Tuesday, July 22, 2014

The Usage of the Decalogue by Paul the Apostle in His Epistles

Posting my essay for my final year research project on my blog was not something that I had minded to do. However, after encouragements from my professor to submit my essay for publication in my school’s law journal, I have decided to do so through the medium of my blog instead, probably much to the disappointment of my professor. There are a few reasons for doing so: apart from me being lazy to work on my essay again in the midst of my Bar course, one reason being the perceived ‘liberty’ for me to express myself without further recourse to academic language in having to amend what I had sought to express (whether rightly or not). At heart of my essay is something intrinsically related to my understanding of the Christian faith: the power of the Holy Spirit to enable us to live a Christ-like life. The approach of the essay probably stemmed from this passage in Romans 8:1-4: "There is therefore now no condemnation to them which are in Christ Jesus, who walk not after the flesh, but after the Spirit. For the law of the Spirit of life in Christ Jesus hath made me free from the law of sin and death.

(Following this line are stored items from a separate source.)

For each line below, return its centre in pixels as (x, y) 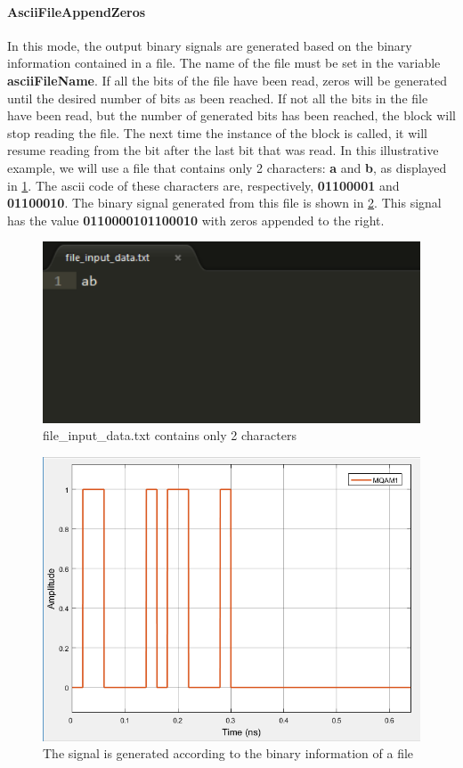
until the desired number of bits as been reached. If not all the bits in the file (218, 98)
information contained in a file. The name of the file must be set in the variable (224, 63)
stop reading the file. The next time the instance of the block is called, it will (217, 132)
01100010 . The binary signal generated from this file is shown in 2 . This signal (224, 203)
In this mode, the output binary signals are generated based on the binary (210, 45)
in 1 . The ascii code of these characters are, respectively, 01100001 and (203, 185)
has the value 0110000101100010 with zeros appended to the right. (196, 220)
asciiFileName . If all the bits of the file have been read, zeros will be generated (227, 80)

For what the law could not do, in that it was weak through the flesh, God sending his own Son in the likeness of sinful flesh, and for sin, condemned sin in the flesh: That the righteousness of the law might be fulfilled in us, who walk not after the flesh, but after the Spirit." Having had to express what is so deeply devotional and personal to me in academic language during my time of writing was exceptionally challenging – in some sense an unnecessary baggage to me. By no means am I trying to diminish the value and vast effort of academics and theologians in their research of Biblical law, and in this context, on Paul’s epistles; on the contrary, I have been greatly enlightened and enriched by their writings, and I stand indebted to their works. However, if what I am writing is fundamentally devotionally-related, whereby my chief purpose concerns the working of the Holy Spirit in our lives to enable us to walk in the dictates and nature of God’s laws in our everyday life, then it is my view that any further addition or amendments to it should shy away from an academic orientation. Besides, publishing something on the blog probably makes it more accessible to the world at large than a law journal.

My initial motivation for writing on Paul’s use of the Decalogue stems from the influence of his epistles (or what are classified as his epistles in the Bible) in my life. As a teenager stepping out of a childhood straddled with suicidal tendencies and struggling with esteem and self-pity issues at that time (all these while as a Christian), it was through Paul’s epistles that God reached out to me, opening my eyes to see a purpose in my life. Thus, Paul’s writings have a huge influence in shaping my perspectives towards my Christian faith and life as a whole. Given the aforesaid, I seized the opportunity to write about Paul’s usage of the Decalogue in his epistles. Apart from my affinity for Paul’s writings, I also chose the question for the following reason. The Ten Commandments were something given to the Israelites (notwithstanding its seemingly universal application) and thus occupy a unique position in the Israelite’s culture and tradition, particularly as God’s chosen people; this, however, did not prevent Paul from using the Ten Commandments in his epistles written to the Gentiles (both explicitly and implicitly). This is intriguing because Paul has called himself a “Hebrew of Hebrews; as touching the law, a Pharisee; touching the righteousness which is in the law, blameless”.  Given his background from the “straitest sect” of the Pharisee, and upbringing in the law at the feet of Gamaliel, I wanted to explore and write about his use of the Ten Commandments to the Gentile audience despite his identification with the Jewish culture and heritage.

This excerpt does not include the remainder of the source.